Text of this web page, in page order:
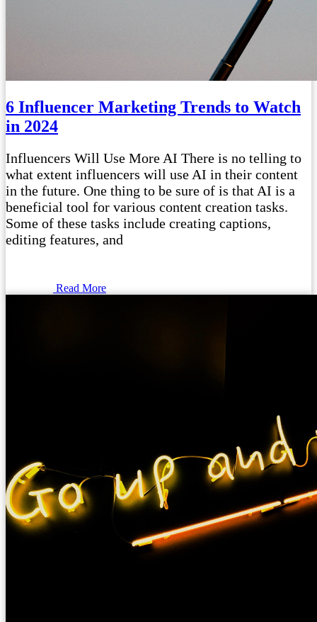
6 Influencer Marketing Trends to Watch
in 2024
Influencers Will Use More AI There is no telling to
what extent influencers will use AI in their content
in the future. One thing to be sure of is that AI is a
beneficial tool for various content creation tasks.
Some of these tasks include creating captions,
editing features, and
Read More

:::

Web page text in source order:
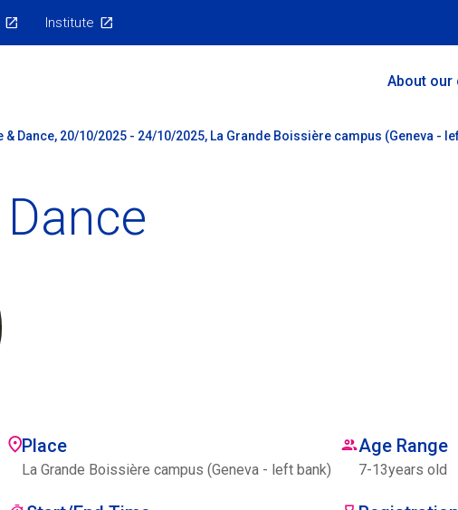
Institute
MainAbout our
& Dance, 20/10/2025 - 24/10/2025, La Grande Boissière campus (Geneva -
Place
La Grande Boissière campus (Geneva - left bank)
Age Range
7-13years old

:::

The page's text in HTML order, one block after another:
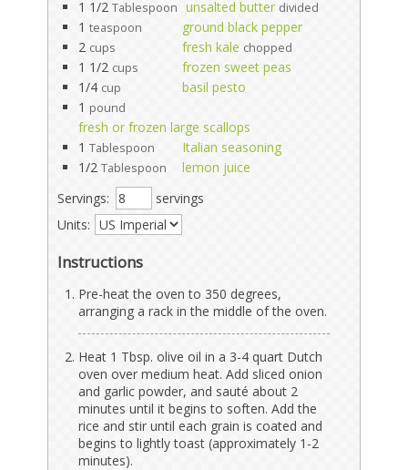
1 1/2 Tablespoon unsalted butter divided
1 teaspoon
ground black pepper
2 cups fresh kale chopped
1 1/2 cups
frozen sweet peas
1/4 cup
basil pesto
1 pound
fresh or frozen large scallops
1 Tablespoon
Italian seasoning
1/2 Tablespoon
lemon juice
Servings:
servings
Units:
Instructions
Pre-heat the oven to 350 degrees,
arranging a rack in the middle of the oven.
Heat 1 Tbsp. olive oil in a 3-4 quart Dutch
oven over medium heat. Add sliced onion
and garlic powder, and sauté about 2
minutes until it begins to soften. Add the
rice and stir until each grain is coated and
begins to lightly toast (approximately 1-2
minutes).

:::

*EXERCISE GOAL*:
Working from the material above, retype exactly the lines from the one with "MainAbout our" through the one with "7-13years old", both included, and only those lines.

*SOLUTION FOR THIS PROBLEM*:
MainAbout our
& Dance, 20/10/2025 - 24/10/2025, La Grande Boissière campus (Geneva -
Place
La Grande Boissière campus (Geneva - left bank)
Age Range
7-13years old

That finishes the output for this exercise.